» **What this task involves**
Copy out each line of the listing below where the string "response" appears.

» **Input records**
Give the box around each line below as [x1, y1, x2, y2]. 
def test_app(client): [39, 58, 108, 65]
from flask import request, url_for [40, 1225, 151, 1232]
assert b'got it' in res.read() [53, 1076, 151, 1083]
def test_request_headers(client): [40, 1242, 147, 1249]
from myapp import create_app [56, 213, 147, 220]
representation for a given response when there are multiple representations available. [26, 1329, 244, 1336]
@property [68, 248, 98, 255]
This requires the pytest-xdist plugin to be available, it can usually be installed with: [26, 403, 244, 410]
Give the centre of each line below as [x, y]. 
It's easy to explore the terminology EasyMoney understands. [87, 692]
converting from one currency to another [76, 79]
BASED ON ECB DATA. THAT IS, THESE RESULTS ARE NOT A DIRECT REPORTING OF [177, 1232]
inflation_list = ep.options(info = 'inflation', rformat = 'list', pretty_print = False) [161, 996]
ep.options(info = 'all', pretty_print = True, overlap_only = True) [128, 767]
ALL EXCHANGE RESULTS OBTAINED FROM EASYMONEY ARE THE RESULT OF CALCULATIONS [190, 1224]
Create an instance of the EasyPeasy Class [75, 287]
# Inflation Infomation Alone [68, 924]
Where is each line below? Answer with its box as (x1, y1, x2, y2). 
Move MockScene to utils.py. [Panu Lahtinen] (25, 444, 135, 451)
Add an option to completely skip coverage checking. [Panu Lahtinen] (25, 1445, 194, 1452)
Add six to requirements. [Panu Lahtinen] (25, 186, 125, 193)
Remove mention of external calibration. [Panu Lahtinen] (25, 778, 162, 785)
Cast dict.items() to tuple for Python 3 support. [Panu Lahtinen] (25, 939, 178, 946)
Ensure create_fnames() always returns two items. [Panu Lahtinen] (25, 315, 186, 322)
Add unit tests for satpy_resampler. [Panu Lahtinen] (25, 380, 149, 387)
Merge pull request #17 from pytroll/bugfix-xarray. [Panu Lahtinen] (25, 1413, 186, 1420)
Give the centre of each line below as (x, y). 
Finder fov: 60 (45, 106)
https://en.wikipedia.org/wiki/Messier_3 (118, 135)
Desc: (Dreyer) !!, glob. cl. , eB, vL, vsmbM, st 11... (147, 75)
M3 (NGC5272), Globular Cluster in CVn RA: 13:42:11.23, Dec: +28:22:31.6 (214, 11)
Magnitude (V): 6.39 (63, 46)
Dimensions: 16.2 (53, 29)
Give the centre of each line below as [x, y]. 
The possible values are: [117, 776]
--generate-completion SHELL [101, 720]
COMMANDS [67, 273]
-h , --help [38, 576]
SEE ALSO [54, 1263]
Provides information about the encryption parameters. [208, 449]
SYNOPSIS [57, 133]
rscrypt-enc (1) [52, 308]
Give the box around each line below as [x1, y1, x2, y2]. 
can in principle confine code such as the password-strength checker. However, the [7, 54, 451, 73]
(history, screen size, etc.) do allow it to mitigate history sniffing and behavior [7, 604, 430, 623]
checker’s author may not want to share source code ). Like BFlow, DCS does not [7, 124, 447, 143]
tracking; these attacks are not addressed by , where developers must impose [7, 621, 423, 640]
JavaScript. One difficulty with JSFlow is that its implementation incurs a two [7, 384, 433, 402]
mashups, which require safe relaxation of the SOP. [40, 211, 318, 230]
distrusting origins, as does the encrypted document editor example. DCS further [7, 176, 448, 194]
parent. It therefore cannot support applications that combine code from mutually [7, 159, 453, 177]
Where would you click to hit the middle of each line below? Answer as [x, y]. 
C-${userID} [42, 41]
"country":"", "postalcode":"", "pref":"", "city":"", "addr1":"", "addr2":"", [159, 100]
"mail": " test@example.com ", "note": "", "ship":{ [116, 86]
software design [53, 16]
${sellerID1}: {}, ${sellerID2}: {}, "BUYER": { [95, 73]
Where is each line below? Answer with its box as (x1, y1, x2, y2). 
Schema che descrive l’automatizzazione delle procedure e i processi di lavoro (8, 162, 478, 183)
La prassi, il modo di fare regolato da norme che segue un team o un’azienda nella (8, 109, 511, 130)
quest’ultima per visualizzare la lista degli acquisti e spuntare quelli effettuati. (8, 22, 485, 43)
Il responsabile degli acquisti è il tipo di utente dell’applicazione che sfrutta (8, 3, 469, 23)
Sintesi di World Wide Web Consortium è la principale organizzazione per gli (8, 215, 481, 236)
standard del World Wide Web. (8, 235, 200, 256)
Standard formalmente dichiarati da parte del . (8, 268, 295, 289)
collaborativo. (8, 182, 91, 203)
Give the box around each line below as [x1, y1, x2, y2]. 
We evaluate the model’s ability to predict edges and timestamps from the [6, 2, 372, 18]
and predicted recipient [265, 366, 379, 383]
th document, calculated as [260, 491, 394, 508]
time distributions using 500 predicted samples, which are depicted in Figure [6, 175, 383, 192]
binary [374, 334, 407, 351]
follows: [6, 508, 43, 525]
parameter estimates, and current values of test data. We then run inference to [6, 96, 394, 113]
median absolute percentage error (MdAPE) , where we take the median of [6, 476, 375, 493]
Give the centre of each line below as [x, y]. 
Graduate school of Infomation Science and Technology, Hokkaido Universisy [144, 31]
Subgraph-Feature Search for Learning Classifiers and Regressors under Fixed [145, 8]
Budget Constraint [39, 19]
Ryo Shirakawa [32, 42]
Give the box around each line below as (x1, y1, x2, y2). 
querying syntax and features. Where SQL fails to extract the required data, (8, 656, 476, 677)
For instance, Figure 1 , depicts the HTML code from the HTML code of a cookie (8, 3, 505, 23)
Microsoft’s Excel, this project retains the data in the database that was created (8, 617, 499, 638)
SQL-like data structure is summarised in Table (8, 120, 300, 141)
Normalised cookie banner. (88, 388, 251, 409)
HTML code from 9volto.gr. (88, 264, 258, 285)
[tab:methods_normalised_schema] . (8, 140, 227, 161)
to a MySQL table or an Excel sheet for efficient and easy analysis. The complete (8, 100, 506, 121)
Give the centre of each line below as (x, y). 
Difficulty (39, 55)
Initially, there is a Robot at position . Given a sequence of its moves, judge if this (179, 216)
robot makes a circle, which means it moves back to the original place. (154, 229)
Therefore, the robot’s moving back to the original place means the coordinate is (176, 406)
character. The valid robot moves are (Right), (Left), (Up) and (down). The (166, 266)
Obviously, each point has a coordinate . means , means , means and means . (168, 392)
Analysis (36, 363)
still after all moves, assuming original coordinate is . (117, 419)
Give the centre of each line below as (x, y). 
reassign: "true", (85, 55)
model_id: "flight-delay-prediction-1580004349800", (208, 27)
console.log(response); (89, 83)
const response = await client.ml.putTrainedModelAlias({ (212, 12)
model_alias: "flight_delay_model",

» **Result below**
representation for a given response when there are multiple representations available. [26, 1329, 244, 1336]
console.log(response); (89, 83)
const response = await client.ml.putTrainedModelAlias({ (212, 12)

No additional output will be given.